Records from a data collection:
┄┄┄┄┄┄┄┄┄┄

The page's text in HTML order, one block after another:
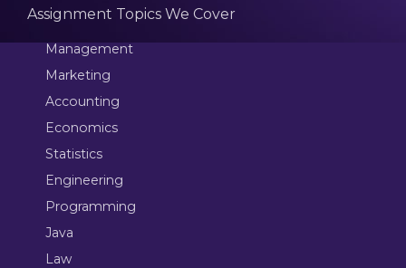
Assignment Topics We Cover
Management
Marketing
Accounting
Economics
Statistics
Engineering
Programming
Java
Law
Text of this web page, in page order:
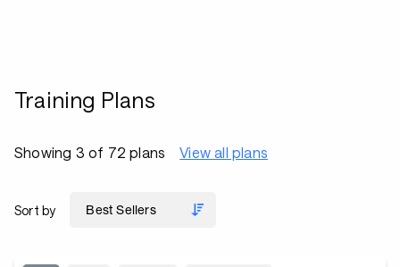
Training Plans
Showing 3 of 72 plans View all plans
Sort by
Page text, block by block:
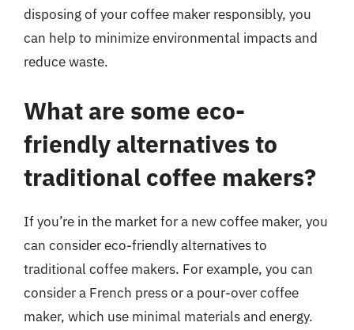
disposing of your coffee maker responsibly, you
can help to minimize environmental impacts and
reduce waste.
What are some eco-
friendly alternatives to
traditional coffee makers?
If you’re in the market for a new coffee maker, you
can consider eco-friendly alternatives to
traditional coffee makers. For example, you can
consider a French press or a pour-over coffee
maker, which use minimal materials and energy.
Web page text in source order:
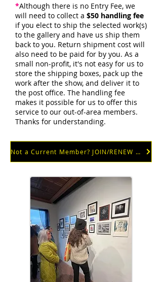
*Although there is no Entry Fee, we
will need to collect a $50 handling fee
if you elect to ship the selected work(s)
to the gallery and have us ship them
back to you. Return shipment cost will
also need to be paid for by you. As a
small non-profit, it's not easy for us to
store the shipping boxes, pack up the
work after the show, and deliver it to
the post office. The handling fee
makes it possible for us to offer this
service to our out-of-area members.
Thanks for understanding.
Not a Current Member? JOIN/RENEW NOW!!!
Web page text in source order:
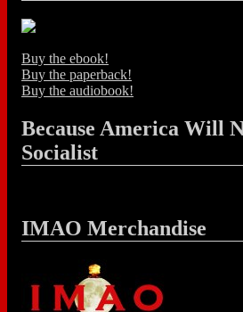
Buy the ebook!
Buy the paperback!
Buy the audiobook!
Because America Will
Socialist
IMAO Merchandise
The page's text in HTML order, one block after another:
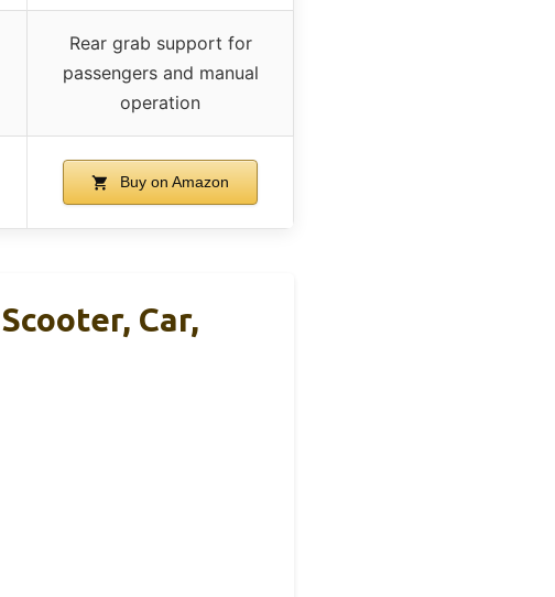
Rear grab support for
passengers and manual
operation
Buy on Amazon
Car,
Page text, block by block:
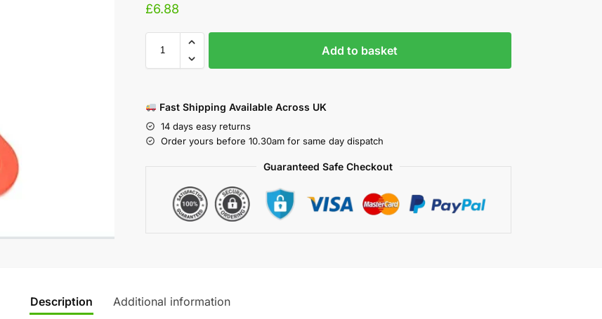
£6.88
Add to basket
Fast Shipping Available Across UK
14 days easy returns
Order yours before 10.30am for same day dispatch
Guaranteed Safe Checkout
Description Additional information
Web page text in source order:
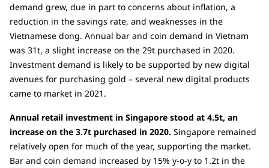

┄┄┄┄┄┄┄┄┄┄

■ **ASSIGNED TASK**
A faithful, complete copy of the records above is required, one that contains no pictures.

■ **RESULT**
The page's text in HTML order, one block after another:
Assignment Topics We Cover
Management
Marketing
Accounting
Economics
Statistics
Engineering
Programming
Java
Law
Text of this web page, in page order:
Training Plans
Showing 3 of 72 plans View all plans
Sort by
Page text, block by block:
disposing of your coffee maker responsibly, you
can help to minimize environmental impacts and
reduce waste.
What are some eco-
friendly alternatives to
traditional coffee makers?
If you’re in the market for a new coffee maker, you
can consider eco-friendly alternatives to
traditional coffee makers. For example, you can
consider a French press or a pour-over coffee
maker, which use minimal materials and energy.
Web page text in source order:
*Although there is no Entry Fee, we
will need to collect a $50 handling fee
if you elect to ship the selected work(s)
to the gallery and have us ship them
back to you. Return shipment cost will
also need to be paid for by you. As a
small non-profit, it's not easy for us to
store the shipping boxes, pack up the
work after the show, and deliver it to
the post office. The handling fee
makes it possible for us to offer this
service to our out-of-area members.
Thanks for understanding.
Not a Current Member? JOIN/RENEW NOW!!!
Web page text in source order:
Buy the ebook!
Buy the paperback!
Buy the audiobook!
Because America Will
Socialist
IMAO Merchandise
The page's text in HTML order, one block after another:
Rear grab support for
passengers and manual
operation
Buy on Amazon
Car,
Page text, block by block:
£6.88
Add to basket
Fast Shipping Available Across UK
14 days easy returns
Order yours before 10.30am for same day dispatch
Guaranteed Safe Checkout
Description Additional information
Web page text in source order:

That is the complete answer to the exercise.